What can be done to support the child care industry?
Because the field of child care is run primarily by women, it has been undervalued similar to the way that most other traditional women’s work like teaching and nursing has been. The industry came about as women entered the workforce and there was little political will to support that societal shift. But present circumstances show us that 68% of women are entering the workforce, and most plan and need to continue working regardless of their marital or parental status.
If a large number of child care centers close, and those that do remain open are unsound financially, we will have a major economic crisis on our hands. Many parents, both men and women, will not be able to return to the workforce. Our economy is based on two incomes and many families will slide into poverty if one parent has to stay home. Child care centers are critical infrastructure for our economy.

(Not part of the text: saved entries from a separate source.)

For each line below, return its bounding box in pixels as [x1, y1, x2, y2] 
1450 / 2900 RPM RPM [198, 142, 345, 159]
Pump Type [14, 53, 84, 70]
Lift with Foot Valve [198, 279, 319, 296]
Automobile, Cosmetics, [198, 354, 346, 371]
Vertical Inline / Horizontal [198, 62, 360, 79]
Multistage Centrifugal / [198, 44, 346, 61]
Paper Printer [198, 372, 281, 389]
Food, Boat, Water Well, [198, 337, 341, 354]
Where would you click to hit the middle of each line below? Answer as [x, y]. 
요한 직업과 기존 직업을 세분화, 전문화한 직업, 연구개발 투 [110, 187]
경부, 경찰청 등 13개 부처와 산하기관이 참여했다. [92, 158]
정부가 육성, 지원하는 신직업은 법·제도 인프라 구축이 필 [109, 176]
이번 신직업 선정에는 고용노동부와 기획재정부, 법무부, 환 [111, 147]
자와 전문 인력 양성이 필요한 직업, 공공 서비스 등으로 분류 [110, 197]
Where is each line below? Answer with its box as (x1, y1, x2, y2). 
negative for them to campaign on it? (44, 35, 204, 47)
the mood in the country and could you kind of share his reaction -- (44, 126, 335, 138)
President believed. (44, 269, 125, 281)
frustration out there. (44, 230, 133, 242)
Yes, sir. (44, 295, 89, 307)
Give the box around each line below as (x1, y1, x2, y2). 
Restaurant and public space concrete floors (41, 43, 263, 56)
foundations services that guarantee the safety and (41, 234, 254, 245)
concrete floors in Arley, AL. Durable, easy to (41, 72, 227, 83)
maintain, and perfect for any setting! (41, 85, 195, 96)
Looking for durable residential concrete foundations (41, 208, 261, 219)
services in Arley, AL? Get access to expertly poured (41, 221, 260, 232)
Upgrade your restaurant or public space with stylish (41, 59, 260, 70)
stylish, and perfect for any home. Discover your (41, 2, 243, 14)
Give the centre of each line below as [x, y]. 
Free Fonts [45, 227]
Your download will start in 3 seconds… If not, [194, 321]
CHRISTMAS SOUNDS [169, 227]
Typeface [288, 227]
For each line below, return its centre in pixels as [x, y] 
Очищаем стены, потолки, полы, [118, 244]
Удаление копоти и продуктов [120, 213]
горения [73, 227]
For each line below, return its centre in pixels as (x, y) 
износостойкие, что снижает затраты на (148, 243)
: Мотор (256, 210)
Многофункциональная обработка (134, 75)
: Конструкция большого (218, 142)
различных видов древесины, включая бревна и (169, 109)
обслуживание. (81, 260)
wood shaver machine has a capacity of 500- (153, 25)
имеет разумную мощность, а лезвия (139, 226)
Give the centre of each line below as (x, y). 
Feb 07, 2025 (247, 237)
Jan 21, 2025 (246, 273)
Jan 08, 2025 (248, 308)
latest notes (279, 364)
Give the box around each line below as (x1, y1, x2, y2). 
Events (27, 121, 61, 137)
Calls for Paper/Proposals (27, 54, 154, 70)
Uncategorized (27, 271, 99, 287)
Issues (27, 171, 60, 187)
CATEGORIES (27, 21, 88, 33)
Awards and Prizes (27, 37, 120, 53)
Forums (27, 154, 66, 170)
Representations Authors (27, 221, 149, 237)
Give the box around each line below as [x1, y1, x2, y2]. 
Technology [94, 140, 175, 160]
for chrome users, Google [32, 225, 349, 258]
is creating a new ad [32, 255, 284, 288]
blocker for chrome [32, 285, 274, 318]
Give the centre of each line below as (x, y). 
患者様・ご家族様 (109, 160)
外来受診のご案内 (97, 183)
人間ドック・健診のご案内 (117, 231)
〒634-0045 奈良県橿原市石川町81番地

As a society, we must rethink the role that child care centers serve. According to Rhian Evans Allvin, the Chief Executive Officer of the National Association of Education of Young Children, the cost of child care should be reflective of what quality care costs. “Why do we have different levels of quality/cost? We should set up the system based on the cost of good care and include retirement and good pay.” We have years of research that informs us as to what “quality standard” care is, so we should make sure that all care meets those standards and fund it. Additionally, research tells us that for every $1 invested in quality child care/early education, we gain anywhere from $4-$9 in return.

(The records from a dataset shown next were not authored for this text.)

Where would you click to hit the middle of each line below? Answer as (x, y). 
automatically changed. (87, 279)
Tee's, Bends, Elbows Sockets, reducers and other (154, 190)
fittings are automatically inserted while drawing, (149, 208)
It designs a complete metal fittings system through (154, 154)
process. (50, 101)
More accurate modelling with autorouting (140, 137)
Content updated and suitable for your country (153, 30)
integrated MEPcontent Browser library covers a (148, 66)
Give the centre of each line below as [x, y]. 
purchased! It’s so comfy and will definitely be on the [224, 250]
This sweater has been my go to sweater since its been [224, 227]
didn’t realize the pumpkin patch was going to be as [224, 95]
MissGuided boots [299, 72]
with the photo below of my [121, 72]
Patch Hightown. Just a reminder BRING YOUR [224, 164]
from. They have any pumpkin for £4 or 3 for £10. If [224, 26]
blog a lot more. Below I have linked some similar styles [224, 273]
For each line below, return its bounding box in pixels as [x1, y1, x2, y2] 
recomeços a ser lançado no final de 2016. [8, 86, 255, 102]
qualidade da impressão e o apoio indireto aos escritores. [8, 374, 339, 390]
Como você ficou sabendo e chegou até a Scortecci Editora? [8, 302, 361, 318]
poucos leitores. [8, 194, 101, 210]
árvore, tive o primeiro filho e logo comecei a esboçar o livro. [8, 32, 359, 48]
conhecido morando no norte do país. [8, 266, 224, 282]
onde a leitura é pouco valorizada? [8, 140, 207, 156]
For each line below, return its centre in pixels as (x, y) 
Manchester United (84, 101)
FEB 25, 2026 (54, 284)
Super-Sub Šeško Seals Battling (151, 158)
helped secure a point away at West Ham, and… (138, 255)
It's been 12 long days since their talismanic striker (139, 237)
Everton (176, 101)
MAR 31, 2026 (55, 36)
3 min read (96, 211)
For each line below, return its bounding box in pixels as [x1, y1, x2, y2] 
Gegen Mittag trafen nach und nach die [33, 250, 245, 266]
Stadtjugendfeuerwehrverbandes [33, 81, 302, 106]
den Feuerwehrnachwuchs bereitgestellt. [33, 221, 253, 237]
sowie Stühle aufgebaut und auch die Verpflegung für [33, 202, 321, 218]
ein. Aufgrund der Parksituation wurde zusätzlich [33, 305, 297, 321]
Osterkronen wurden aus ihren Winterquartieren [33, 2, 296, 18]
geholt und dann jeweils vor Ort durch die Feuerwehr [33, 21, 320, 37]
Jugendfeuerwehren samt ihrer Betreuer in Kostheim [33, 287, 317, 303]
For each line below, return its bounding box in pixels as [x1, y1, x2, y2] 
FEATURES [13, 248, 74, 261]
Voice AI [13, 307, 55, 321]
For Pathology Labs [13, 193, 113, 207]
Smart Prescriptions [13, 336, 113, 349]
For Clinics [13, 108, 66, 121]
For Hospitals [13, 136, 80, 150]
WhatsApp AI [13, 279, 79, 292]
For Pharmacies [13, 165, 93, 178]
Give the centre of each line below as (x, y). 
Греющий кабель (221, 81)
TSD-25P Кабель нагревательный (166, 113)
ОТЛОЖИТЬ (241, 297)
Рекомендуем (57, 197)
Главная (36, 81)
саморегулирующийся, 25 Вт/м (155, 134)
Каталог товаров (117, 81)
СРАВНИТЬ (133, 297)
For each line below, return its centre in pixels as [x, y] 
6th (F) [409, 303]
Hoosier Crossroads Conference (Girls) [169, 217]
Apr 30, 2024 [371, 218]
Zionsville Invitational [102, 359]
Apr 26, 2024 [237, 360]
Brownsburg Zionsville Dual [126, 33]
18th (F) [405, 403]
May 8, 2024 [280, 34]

Some Congressional leaders see the problem and are addressing it. Representative Rosa DeLauro (D-CN) has proposed two bills. The first, the Child Care is Essential Act allocates $50 billion toward the Child Care Stabilization Fund that gives block grants to child care centers. The idea is to get child care centers back up and running and to increase the block grants to provide stability to the industry. This includes the ability to increase wages for workers. Representative Katherine Clark (D-MA) introduced the Child Care is Infrastructure Act which provides $10 billion for child care centers to make improvements and changes needed because of COVID-19 (plexiglass dividers, thermometers, gloves, etc), and to support the owners and workers. The bill funds education on running a business, financial literacy, and student loan forgiveness for each year of work in a child care center.
These bills need our support before it is too late. Make sure to contact your congressional representatives right away to let them know that you support these bills. There is not a moment to lose!
Beyond these bills, the bigger question is, how can we move toward a child care system where children thrive, parents can afford and workers are paid a living wage with benefits? That is the path we need to set now.